─── EXERCISE DATA ───

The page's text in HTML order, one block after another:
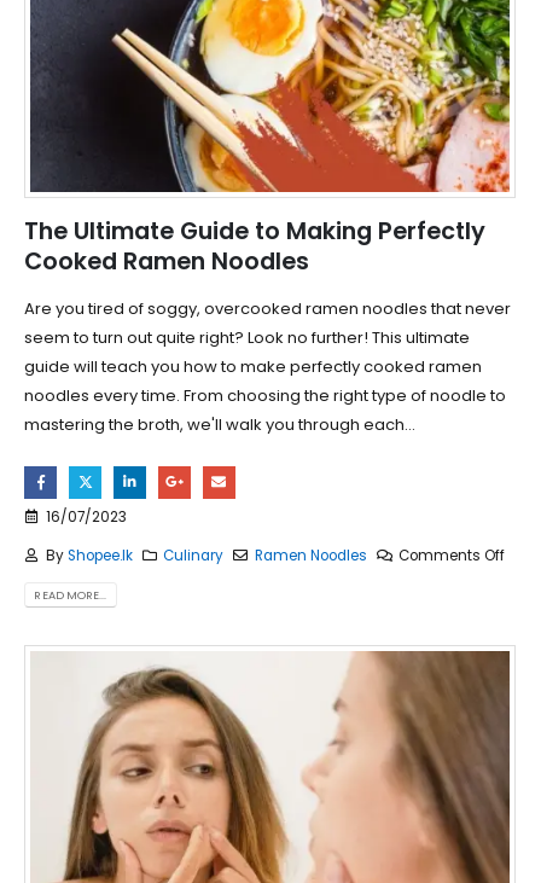
The Ultimate Guide to Making Perfectly
Cooked Ramen Noodles
Are you tired of soggy, overcooked ramen noodles that never
seem to turn out quite right? Look no further! This ultimate
guide will teach you how to make perfectly cooked ramen
noodles every time. From choosing the right type of noodle to
mastering the broth, we'll walk you through each...
16/07/2023
ByShopee.lk Culinary Ramen Noodles Comments Off
READ MORE...

───

Set down the lines from the one with "mastering the broth, we'll" through the end of the data above. Keep each exactly as written and add no other line.

__EXPECTED ANSWER__:
mastering the broth, we'll walk you through each...
16/07/2023
ByShopee.lk Culinary Ramen Noodles Comments Off
READ MORE...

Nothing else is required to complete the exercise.